Kmeans clustering grasshopper

Hey everyone, I have three branches of points and I would like to split them into three groups, each group representing one branch, with KMeans clustering.

I’ve tried to do this in GHpython (with chatgpt’s help), but it doesn’t seem to give me the right clusters.

import random
from math import sqrt

Helper function to calculate Euclidean distance

def distance(p1, p2):
“”“Calculate Euclidean distance between two 3D points.”“”
return sqrt((p1[0] - p2[0])**2 + (p1[1] - p2[1])**2 + (p1[2] - p2[2])**2)

K-means++ initialization to pick initial centroids

def initialize_centroids_kmeans_pp(points, num_clusters):
“”“Initialize centroids using K-means++ to improve initial clustering.”“”
centroids =
centroids.append(random.choice(points)) # Randomly pick the first centroid
print(centroids)

for _ in range(1, num_clusters):
    distances = []
    for p in points:
        # Calculate the minimum distance to the closest existing centroid
        min_distance = min([distance(p, c) for c in centroids])
        distances.append(min_distance**2)  # Square the distance for probability
    
    # Select a new centroid based on weighted probabilities
    total_distance = sum(distances)
    prob_distribution = [d / total_distance for d in distances]
    
    rand_value = random.random() * total_distance
    cumulative = 0.0
    for i, prob in enumerate(prob_distribution):
        cumulative += prob * total_distance
        if cumulative >= rand_value:
            centroids.append(points[i])
            break

return centroids

K-means algorithm with K-means++ initialization

def k_means(points, num_clusters, max_iterations=100):
“”“K-means clustering algorithm with K-means++ initialization.”“”
num_clusters = int(num_clusters) # Ensure num_clusters is an integer

# Initialize centroids using K-means++
centroids = initialize_centroids_kmeans_pp(points, num_clusters)
clusters = [[] for _ in range(num_clusters)]

for _ in range(max_iterations):
    # Step 1: Assign points to the nearest centroid
    clusters = [[] for _ in range(num_clusters)]
    for i, p in enumerate(points):
        distances = [distance(p, c) for c in centroids]
        cluster_idx = distances.index(min(distances))
        clusters[cluster_idx].append(i)
    
    # Step 2: Update centroids as the mean of their clusters
    new_centroids = []
    for cluster in clusters:
        if cluster:
            cluster_points = [points[i] for i in cluster]
            new_centroid = tuple(sum(c) / len(c) for c in zip(*cluster_points))
            new_centroids.append(new_centroid)
        else:
            # If a cluster is empty, keep the previous centroid
            new_centroids.append(centroids[clusters.index(cluster)])
    
    # Stop if centroids do not change
    if new_centroids == centroids:
        break
    centroids = new_centroids

return clusters, centroids

Ensure inputs are lists of numbers

if not isinstance(x, list) or not isinstance(y, list) or not isinstance(z, list):
raise ValueError(“Inputs x, y, and z must be lists of numbers.”)

Combine x, y, z inputs into a list of points

points = [(x[i], y[i], z[i]) for i in range(len(x))]

Ensure k is an integer

k = int(k)

Perform K-means clustering

clusters, centroids = k_means(points, k)

Outputs

a = clusters # Clustered point indices
b = centroids # Centroid coordinates
print(“Final Clusters:”, clusters)
print(“Final Centroids:”, centroids)
print(“x-values:”, x)
print(“y-values:”,y)
print(“z-values:”,z)

Hello
not sure Kmean clustering is useful here.

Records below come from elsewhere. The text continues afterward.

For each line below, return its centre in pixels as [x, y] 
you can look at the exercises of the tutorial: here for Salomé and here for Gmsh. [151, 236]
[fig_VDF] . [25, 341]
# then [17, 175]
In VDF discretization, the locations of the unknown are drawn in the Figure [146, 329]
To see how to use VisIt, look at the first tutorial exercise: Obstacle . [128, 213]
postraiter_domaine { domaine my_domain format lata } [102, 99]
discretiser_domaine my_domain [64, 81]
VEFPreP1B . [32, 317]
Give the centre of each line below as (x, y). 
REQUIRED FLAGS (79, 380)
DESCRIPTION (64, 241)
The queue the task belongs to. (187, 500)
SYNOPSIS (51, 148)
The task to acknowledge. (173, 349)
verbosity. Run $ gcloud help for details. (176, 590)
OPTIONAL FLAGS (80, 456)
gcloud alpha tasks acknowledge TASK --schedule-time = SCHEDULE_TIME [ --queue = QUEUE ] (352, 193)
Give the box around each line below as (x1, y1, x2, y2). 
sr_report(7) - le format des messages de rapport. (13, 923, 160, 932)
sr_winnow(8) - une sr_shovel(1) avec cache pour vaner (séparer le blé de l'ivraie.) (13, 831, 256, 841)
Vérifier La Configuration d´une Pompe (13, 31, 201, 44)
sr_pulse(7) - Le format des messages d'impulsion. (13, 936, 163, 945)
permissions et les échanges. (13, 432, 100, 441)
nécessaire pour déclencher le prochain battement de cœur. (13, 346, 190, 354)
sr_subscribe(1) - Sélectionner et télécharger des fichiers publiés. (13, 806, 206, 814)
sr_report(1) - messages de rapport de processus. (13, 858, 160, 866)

You can use Point Group is there is enough distance between groups.

KMean clustering is useful if all points are next to each others.

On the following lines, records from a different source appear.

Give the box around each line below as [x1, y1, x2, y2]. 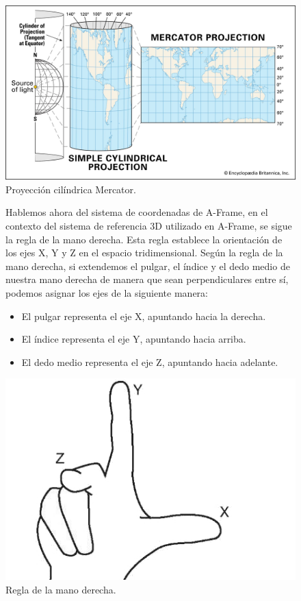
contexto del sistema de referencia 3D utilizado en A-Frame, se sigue [5, 219, 292, 233]
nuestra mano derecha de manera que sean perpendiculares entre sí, [5, 272, 289, 286]
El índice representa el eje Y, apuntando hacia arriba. [21, 332, 246, 346]
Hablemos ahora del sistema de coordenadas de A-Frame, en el [5, 205, 268, 219]
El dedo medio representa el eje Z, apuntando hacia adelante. [21, 354, 278, 369]
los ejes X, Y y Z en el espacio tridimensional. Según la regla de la [5, 245, 283, 260]
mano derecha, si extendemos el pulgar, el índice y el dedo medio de [5, 258, 290, 273]
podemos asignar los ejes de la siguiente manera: [5, 285, 208, 299]

I have to do this for a lot of these branch types, so sometimes the distance between the points of the three branches will be much shorter as seen in the picture. So I’m looking to automate this process of splitting into three groups of points. My professor had recommended using KMeans.

OK, if you want some answer from your code it would be better to post it with some relevant data (the points). Also Chap GPT answer seems to not use a lot Rhino function. Distance between points already exists !

In the classic good-old KMeans yes. But you can add additional criteria (“towards” fuzzy CMeans).